The plight of the Aboriginal person in the Northern Territory legal system is truly awful. That goes not only for Aboriginal people facing criminal charges, but those who are victims of crime as well.

A 53 year old white male, Shane Elward, was in Darwin Magistrates Court yesterday as a result of an incident last year in a car park when he hit an Aboriginal woman who was lying on the ground. He got out of the car and, apparently, after being told by a witness that the woman was drunk and would be okay, went into a nearby entertainment venue. Elward was drinking at the bar when another woman came into the club and requested help, because the women he struck was dying.

The prosecution had planned to charge Elward with a range of serious charges, but withdrew them, and Magistrate Dick Wallace handed down a $400 fine for failing to drive with due care, but did not take Elward’s license.

Wallace, according to media reports this morning, essentially said that it’s common in the Territory for drivers to run over Aboriginal people lying on the road or in car parks, because they are hard to see.

“It’s clearly the case that an Aboriginal person in the dark on the bitumen or other places is extremely hard to see,” he said. “It’s easy to imagine how such an accident could happen,” Wallace said.

The decision is troubling on a number of fronts.

Firstly, the perception among some lawyers and human rights activists that the NT justice system is a “white person’s system” is reinforced by what appears to be lenient treatment of the defendant in this case. Even though the defendant is no doubt mortified by what happened, and had absolutely no intention of harming the victim, the reality is that this accident caused a death and the courts generally will impose a penalty that accords with that sad fact. A $400 fine is the sort of penalty one would get for a road accident in which no one was injured.

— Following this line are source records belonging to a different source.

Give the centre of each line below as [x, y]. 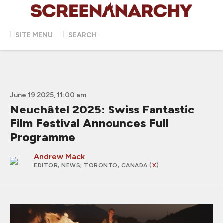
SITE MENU [34, 35]
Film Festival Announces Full [89, 123]
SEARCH [82, 35]
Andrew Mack [59, 157]
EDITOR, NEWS [57, 165]
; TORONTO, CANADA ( [116, 165]
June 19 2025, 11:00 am [48, 95]
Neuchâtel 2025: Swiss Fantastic [102, 109]
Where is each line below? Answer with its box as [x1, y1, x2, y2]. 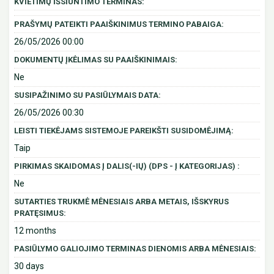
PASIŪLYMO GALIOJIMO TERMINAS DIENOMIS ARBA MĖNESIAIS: [14, 244, 256, 254]
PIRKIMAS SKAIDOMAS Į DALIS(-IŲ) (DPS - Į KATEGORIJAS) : [14, 161, 240, 171]
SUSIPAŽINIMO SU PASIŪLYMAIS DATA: [14, 91, 161, 100]
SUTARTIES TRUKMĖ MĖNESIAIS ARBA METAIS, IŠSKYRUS [14, 197, 229, 207]
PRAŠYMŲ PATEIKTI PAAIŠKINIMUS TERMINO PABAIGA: [14, 20, 224, 29]
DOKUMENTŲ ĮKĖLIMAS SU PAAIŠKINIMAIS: [14, 55, 177, 65]
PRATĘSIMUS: [14, 209, 66, 218]
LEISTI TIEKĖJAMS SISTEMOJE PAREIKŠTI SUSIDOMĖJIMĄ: [14, 126, 234, 136]
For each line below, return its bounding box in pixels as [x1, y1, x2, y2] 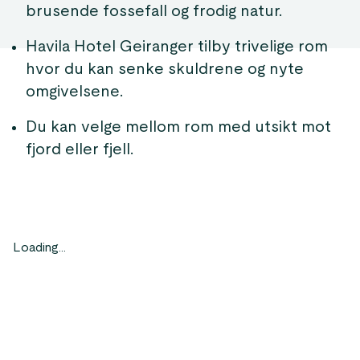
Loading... [13, 241, 66, 254]
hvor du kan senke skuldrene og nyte [26, 61, 304, 77]
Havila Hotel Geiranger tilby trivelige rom [26, 39, 328, 55]
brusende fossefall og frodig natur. [26, 3, 282, 19]
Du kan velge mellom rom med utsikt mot [26, 119, 331, 135]
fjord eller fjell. [26, 141, 133, 157]
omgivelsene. [26, 84, 123, 100]
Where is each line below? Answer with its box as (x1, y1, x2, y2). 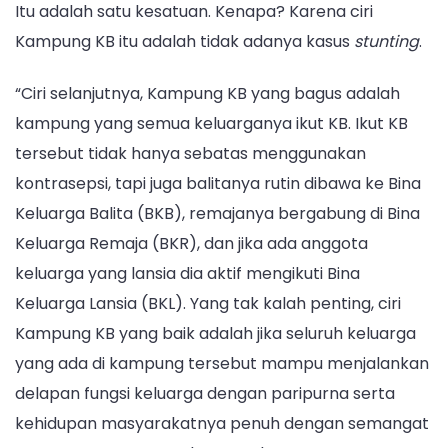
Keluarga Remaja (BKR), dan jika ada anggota (15, 231, 368, 255)
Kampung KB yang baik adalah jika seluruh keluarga (15, 321, 416, 345)
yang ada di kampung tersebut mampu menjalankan (15, 351, 429, 375)
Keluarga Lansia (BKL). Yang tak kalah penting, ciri (15, 291, 401, 315)
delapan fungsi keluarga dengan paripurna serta (15, 381, 395, 405)
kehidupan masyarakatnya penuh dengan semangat (15, 411, 429, 435)
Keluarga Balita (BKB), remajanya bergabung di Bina (15, 201, 420, 225)
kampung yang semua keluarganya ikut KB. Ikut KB (15, 111, 408, 135)
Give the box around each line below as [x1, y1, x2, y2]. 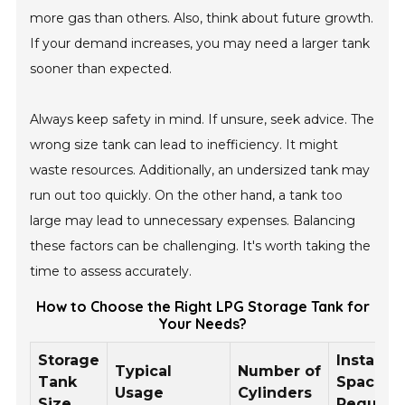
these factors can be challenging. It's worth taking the [30, 238, 372, 255]
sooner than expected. [30, 61, 173, 78]
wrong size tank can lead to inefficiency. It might [30, 137, 339, 154]
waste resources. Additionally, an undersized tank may [30, 162, 371, 179]
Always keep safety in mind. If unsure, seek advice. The [30, 111, 375, 128]
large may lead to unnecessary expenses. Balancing [30, 212, 356, 230]
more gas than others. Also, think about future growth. [30, 10, 374, 27]
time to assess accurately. [30, 263, 193, 280]
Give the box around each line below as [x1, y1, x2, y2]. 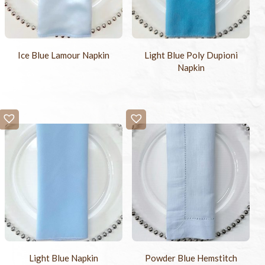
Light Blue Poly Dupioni [144, 50, 238, 61]
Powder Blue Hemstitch [144, 253, 237, 264]
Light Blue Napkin [29, 253, 99, 264]
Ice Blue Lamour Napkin [18, 50, 110, 61]
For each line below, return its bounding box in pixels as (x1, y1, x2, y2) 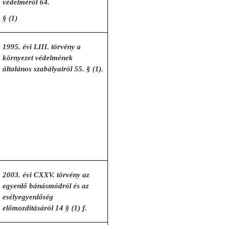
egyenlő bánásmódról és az (3, 182, 89, 190)
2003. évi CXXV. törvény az (3, 171, 90, 179)
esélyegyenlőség (3, 193, 54, 201)
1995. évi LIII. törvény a (3, 43, 81, 51)
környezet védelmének (3, 54, 73, 62)
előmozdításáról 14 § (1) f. (3, 204, 87, 212)
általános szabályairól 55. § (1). (3, 65, 104, 73)

Secondly, if an Aboriginal person ran over a white victim lying drunk on the ground, would the prosecutors’ and police have been prepared to agree to withdraw serious charges such as recklessly causing injury? Would a court describe it as simply “bad luck”, as was the case here?

And what about the conduct of the witness who told the defendant that he did not have to stop and help the victim because she was drunk and would be okay? Does this not suggest that that the human life of Aboriginal Territorians is worth less than that of white people?

Oh, and where are all the victims’ rights advocates this morning? Why aren’t they hitting the airwaves and the newspapers with outraged commentary about the leniency of the sentence in this case? Is it because the victim is an Aboriginal woman in the Northern Territory? You bet it is. How sad.